-- Data section follows --

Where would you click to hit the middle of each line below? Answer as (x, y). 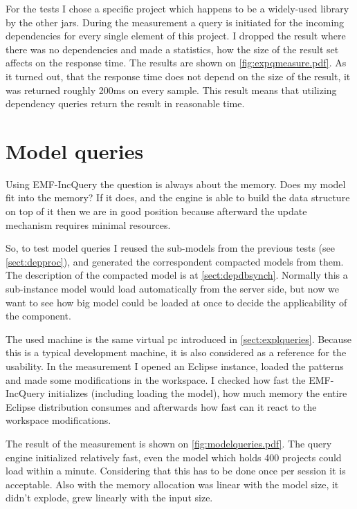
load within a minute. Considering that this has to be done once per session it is (176, 471)
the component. (38, 316)
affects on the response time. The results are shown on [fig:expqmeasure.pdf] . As (176, 63)
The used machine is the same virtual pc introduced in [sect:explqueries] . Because (179, 339)
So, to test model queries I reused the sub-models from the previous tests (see (170, 248)
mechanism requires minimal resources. (88, 224)
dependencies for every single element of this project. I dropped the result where (176, 36)
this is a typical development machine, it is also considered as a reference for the (176, 352)
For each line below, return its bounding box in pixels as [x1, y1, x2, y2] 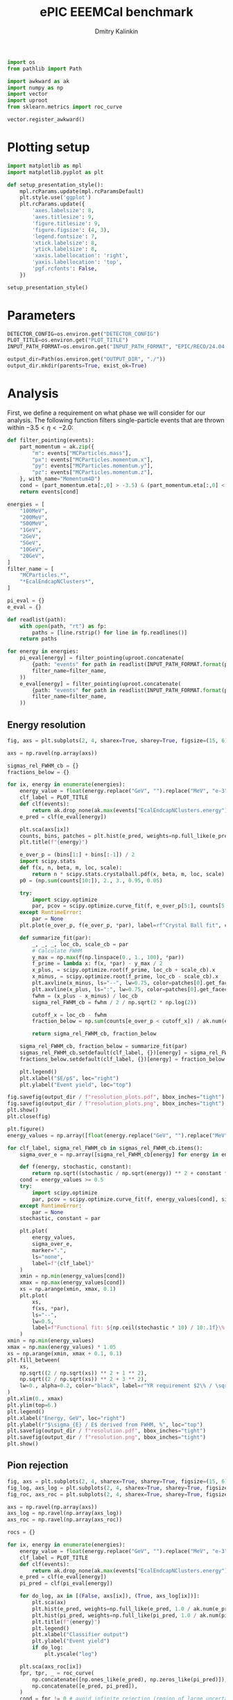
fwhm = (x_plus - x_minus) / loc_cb [32, 993, 138, 999]
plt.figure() [7, 1125, 45, 1133]
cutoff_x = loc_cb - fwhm [32, 1011, 107, 1018]
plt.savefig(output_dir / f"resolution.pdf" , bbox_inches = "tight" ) [7, 1427, 207, 1434]
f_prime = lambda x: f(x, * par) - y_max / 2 [32, 960, 163, 968]
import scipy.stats [19, 858, 76, 865]
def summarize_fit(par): [19, 934, 92, 941]
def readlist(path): [7, 616, 67, 623]
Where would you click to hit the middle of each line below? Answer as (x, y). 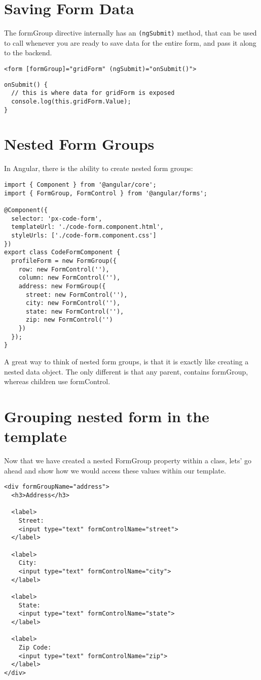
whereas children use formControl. (57, 381)
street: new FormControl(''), (77, 295)
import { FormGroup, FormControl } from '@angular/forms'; (106, 193)
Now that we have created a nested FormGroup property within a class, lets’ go (128, 461)
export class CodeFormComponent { (62, 252)
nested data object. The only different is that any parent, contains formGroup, (126, 371)
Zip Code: (35, 647)
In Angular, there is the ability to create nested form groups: (99, 168)
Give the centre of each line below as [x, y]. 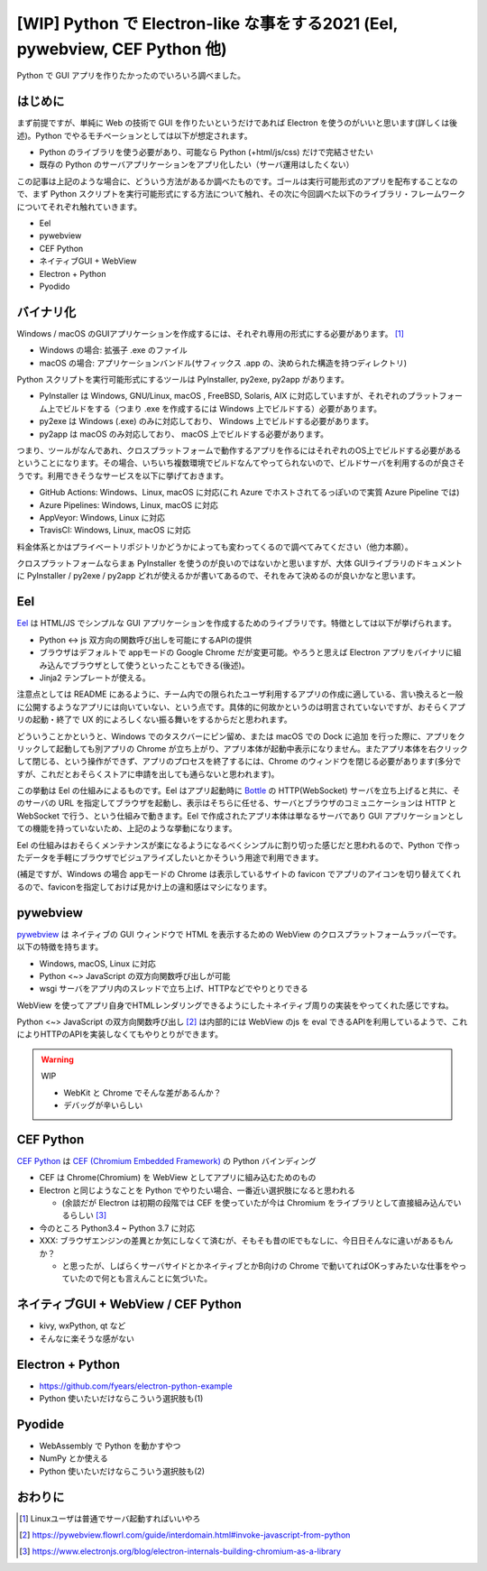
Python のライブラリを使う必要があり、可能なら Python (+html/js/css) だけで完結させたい [206, 152]
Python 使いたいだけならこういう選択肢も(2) [122, 1471]
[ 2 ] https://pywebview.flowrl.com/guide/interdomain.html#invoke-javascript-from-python [185, 1535]
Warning [57, 1059]
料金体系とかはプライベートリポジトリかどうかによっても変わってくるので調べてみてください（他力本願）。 [215, 547]
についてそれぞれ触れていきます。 [79, 207]
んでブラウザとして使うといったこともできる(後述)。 [152, 665]
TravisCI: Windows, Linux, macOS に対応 [115, 530]
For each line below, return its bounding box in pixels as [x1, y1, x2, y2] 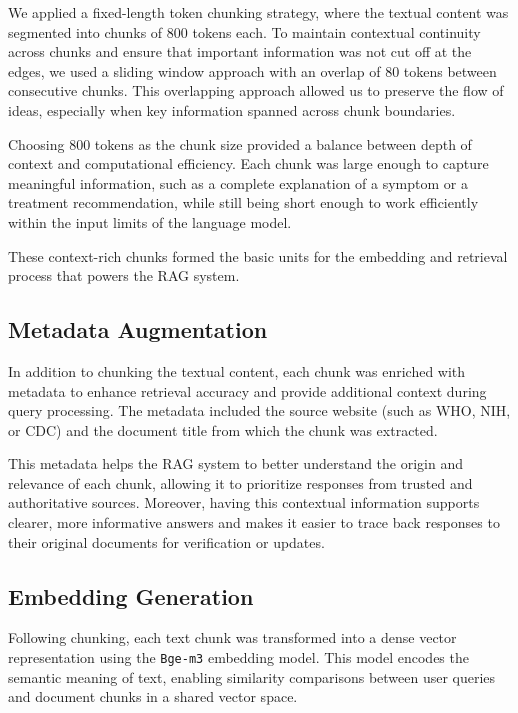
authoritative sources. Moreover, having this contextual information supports [8, 492, 480, 513]
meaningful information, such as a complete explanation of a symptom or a [8, 172, 468, 193]
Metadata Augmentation [8, 314, 268, 345]
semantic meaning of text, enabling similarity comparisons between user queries [8, 666, 496, 687]
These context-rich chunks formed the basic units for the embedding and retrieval [8, 245, 508, 266]
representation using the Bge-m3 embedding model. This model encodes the [8, 647, 469, 668]
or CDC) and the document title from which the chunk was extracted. [8, 419, 438, 440]
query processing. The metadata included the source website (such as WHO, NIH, [8, 400, 511, 421]
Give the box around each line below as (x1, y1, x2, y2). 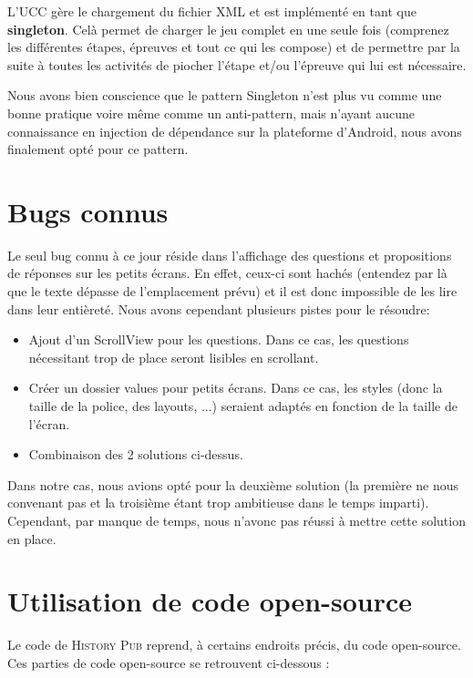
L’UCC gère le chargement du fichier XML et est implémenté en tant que (7, 2, 416, 20)
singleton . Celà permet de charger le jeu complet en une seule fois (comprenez (7, 19, 449, 38)
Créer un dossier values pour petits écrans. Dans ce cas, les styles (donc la (28, 378, 443, 397)
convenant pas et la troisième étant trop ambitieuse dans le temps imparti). (7, 493, 429, 512)
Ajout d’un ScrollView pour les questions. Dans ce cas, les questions (28, 330, 409, 349)
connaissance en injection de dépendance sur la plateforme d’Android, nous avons (7, 121, 462, 140)
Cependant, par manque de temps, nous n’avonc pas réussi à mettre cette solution (7, 511, 466, 529)
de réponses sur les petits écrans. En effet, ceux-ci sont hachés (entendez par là (7, 263, 447, 282)
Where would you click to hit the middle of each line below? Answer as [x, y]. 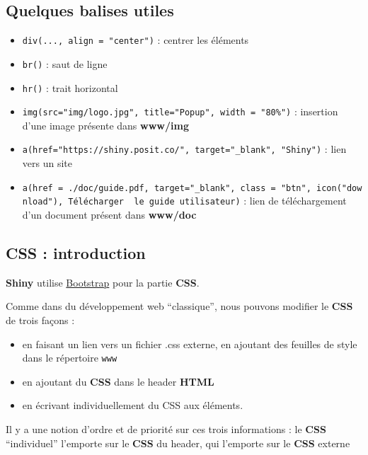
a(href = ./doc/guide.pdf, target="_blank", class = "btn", [167, 188]
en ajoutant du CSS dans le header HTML [118, 381]
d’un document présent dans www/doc [109, 214]
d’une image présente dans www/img [105, 125]
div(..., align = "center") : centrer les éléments [136, 40]
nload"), [43, 202]
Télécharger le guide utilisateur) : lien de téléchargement [207, 201]
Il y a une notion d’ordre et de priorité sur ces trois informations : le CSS [166, 429]
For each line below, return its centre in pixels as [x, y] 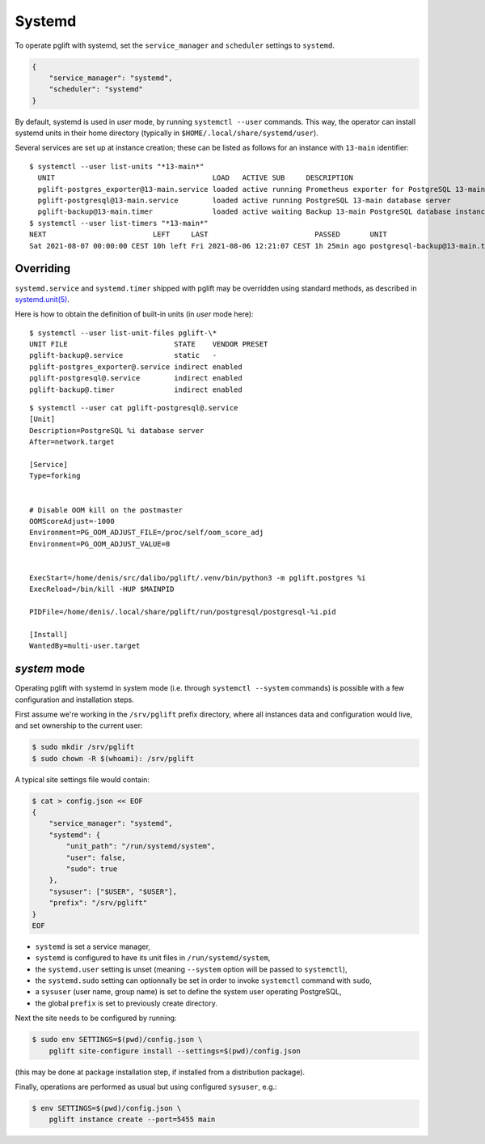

-- Data section concluded --

**What you have to do:**
Give the data again word for word, without pictures.

**Answer to this problem:**
Where would you click to hit the middle of each line below? Answer as (x, y). 
load within a minute. Considering that this has to be done once per session it is (176, 471)
the component. (38, 316)
affects on the response time. The results are shown on [fig:expqmeasure.pdf] . As (176, 63)
The used machine is the same virtual pc introduced in [sect:explqueries] . Because (179, 339)
So, to test model queries I reused the sub-models from the previous tests (see (170, 248)
mechanism requires minimal resources. (88, 224)
dependencies for every single element of this project. I dropped the result where (176, 36)
this is a typical development machine, it is also considered as a reference for the (176, 352)
For each line below, return its bounding box in pixels as [x1, y1, x2, y2] 
fwhm = (x_plus - x_minus) / loc_cb [32, 993, 138, 999]
plt.figure() [7, 1125, 45, 1133]
cutoff_x = loc_cb - fwhm [32, 1011, 107, 1018]
plt.savefig(output_dir / f"resolution.pdf" , bbox_inches = "tight" ) [7, 1427, 207, 1434]
f_prime = lambda x: f(x, * par) - y_max / 2 [32, 960, 163, 968]
import scipy.stats [19, 858, 76, 865]
def summarize_fit(par): [19, 934, 92, 941]
def readlist(path): [7, 616, 67, 623]
Where would you click to hit the middle of each line below? Answer as (x, y). 
whereas children use formControl. (57, 381)
street: new FormControl(''), (77, 295)
import { FormGroup, FormControl } from '@angular/forms'; (106, 193)
Now that we have created a nested FormGroup property within a class, lets’ go (128, 461)
export class CodeFormComponent { (62, 252)
nested data object. The only different is that any parent, contains formGroup, (126, 371)
Zip Code: (35, 647)
In Angular, there is the ability to create nested form groups: (99, 168)
Give the centre of each line below as [x, y]. 
Python のライブラリを使う必要があり、可能なら Python (+html/js/css) だけで完結させたい [206, 152]
Python 使いたいだけならこういう選択肢も(2) [122, 1471]
[ 2 ] https://pywebview.flowrl.com/guide/interdomain.html#invoke-javascript-from-python [185, 1535]
Warning [57, 1059]
料金体系とかはプライベートリポジトリかどうかによっても変わってくるので調べてみてください（他力本願）。 [215, 547]
についてそれぞれ触れていきます。 [79, 207]
んでブラウザとして使うといったこともできる(後述)。 [152, 665]
TravisCI: Windows, Linux, macOS に対応 [115, 530]
For each line below, return its bounding box in pixels as [x1, y1, x2, y2] 
authoritative sources. Moreover, having this contextual information supports [8, 492, 480, 513]
meaningful information, such as a complete explanation of a symptom or a [8, 172, 468, 193]
Metadata Augmentation [8, 314, 268, 345]
semantic meaning of text, enabling similarity comparisons between user queries [8, 666, 496, 687]
These context-rich chunks formed the basic units for the embedding and retrieval [8, 245, 508, 266]
representation using the Bge-m3 embedding model. This model encodes the [8, 647, 469, 668]
or CDC) and the document title from which the chunk was extracted. [8, 419, 438, 440]
query processing. The metadata included the source website (such as WHO, NIH, [8, 400, 511, 421]
Give the box around each line below as (x1, y1, x2, y2). 
L’UCC gère le chargement du fichier XML et est implémenté en tant que (7, 2, 416, 20)
singleton . Celà permet de charger le jeu complet en une seule fois (comprenez (7, 19, 449, 38)
Créer un dossier values pour petits écrans. Dans ce cas, les styles (donc la (28, 378, 443, 397)
convenant pas et la troisième étant trop ambitieuse dans le temps imparti). (7, 493, 429, 512)
Ajout d’un ScrollView pour les questions. Dans ce cas, les questions (28, 330, 409, 349)
connaissance en injection de dépendance sur la plateforme d’Android, nous avons (7, 121, 462, 140)
Cependant, par manque de temps, nous n’avonc pas réussi à mettre cette solution (7, 511, 466, 529)
de réponses sur les petits écrans. En effet, ceux-ci sont hachés (entendez par là (7, 263, 447, 282)
Where would you click to hit the middle of each line below? Answer as [x, y]. 
a(href = ./doc/guide.pdf, target="_blank", class = "btn", [167, 188]
en ajoutant du CSS dans le header HTML [118, 381]
d’un document présent dans www/doc [109, 214]
d’une image présente dans www/img [105, 125]
div(..., align = "center") : centrer les éléments [136, 40]
nload"), [43, 202]
Télécharger le guide utilisateur) : lien de téléchargement [207, 201]
Il y a une notion d’ordre et de priorité sur ces trois informations : le CSS [166, 429]
For each line below, return its centre in pixels as [x, y] 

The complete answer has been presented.